The next code shows what I would like to achieve:
SELECT Name FROM animals WHERE Species IN({$selectedSpecies})
where $selectedSpecies
would be an array like:
<?php
$selectedSpecies = array("Dog", "Cat", "Fish");
Well, unfortunately, for the query to work, the PHP variable between the braces {}
should be a string.
The solution
Solving this problem is very simple as we just need to transform that array into a string that can fit in the IN()
statement. A very simple way is this PHP function, which I use very often:
<?php
function arrayToStringForInStatement($array): string
{
$string = "";
foreach ((array)$array as $elem) {
$string .= "'$elem'" . ", ";
}
return substr($string, 0, strlen($string) - 2);
}
The reason I have to create my own function and I am not using the native implode()
, is that I need each element of the array to be between single quotation marks if I am searching for strings. implode()
would work if I was searching for integers, but the function I created works fine in every case.

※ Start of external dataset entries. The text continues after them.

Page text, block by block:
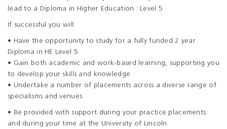
lead to a Diploma in Higher Education : Level 5
If successful you will:
• Have the opportunity to study for a fully funded 2 year
Diploma in HE Level 5
• Gain both academic and work-based learning, supporting you
to develop your skills and knowledge
• Undertake a number of placements across a diverse range of
specialisms and venues
• Be provided with support during your practice placements
and during your time at the University of Lincoln
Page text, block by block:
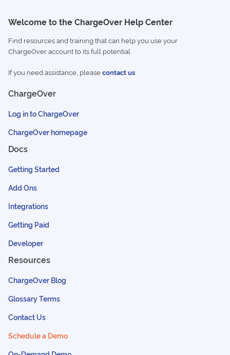
Welcome to the ChargeOver Help Center
Find resources and training that can help you use your
ChargeOver account to its full potential.
If you need assistance, pleasecontact us
ChargeOver
Log in to ChargeOver
ChargeOver homepage
Docs
Getting Started
Add Ons
Integrations
Getting Paid
Developer
Resources
ChargeOver Blog
Glossary Terms
Contact Us
Schedule a Demo
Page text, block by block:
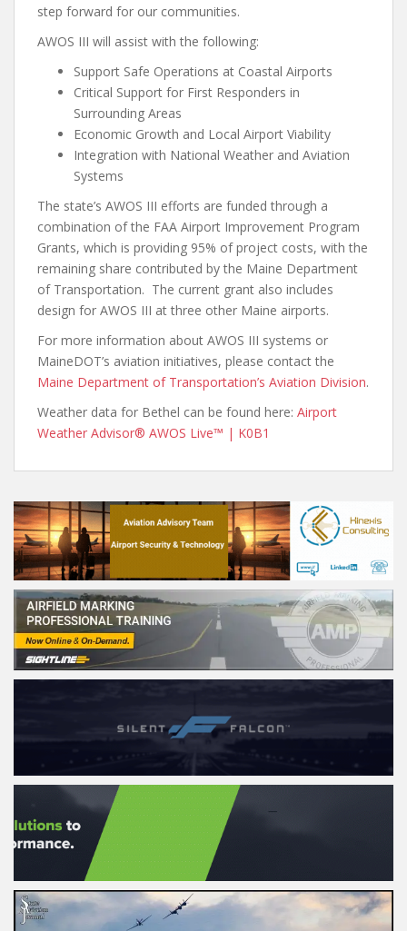
step forward for our communities.
AWOS III will assist with the following:
Support Safe Operations at Coastal Airports
Critical Support for First Responders in
Surrounding Areas
Economic Growth and Local Airport Viability
Integration with National Weather and Aviation
Systems
The state’s AWOS III efforts are funded through a
combination of the FAA Airport Improvement Program
Grants, which is providing 95% of project costs, with the
remaining share contributed by the Maine Department
of Transportation. The current grant also includes
design for AWOS III at three other Maine airports.
For more information about AWOS III systems or
MaineDOT’s aviation initiatives, please contact the
Maine Department of Transportation’s Aviation Division.
Weather data for Bethel can be found here: Airport
Weather Advisor® AWOS Live™ | K0B1

Finally, the code would look like this:
<?php
$selectedSpecies = array("Dog", "Cat", "Fish");
$selectedSpeciesString =
arrayToStringForInStatement($selectedSpecies);
// The query, but now it will work fine!
$sql = "SELECT Name
FROM animals
WHERE Species IN({$selectedSpeciesString})";
$result = mysqli_query($link, $sql);
$showResult = mysqli_fetch_array($result);
Seems quite simple, right? But this has for sure been very useful to me. I hope it can be also useful to you! Thanks for reading!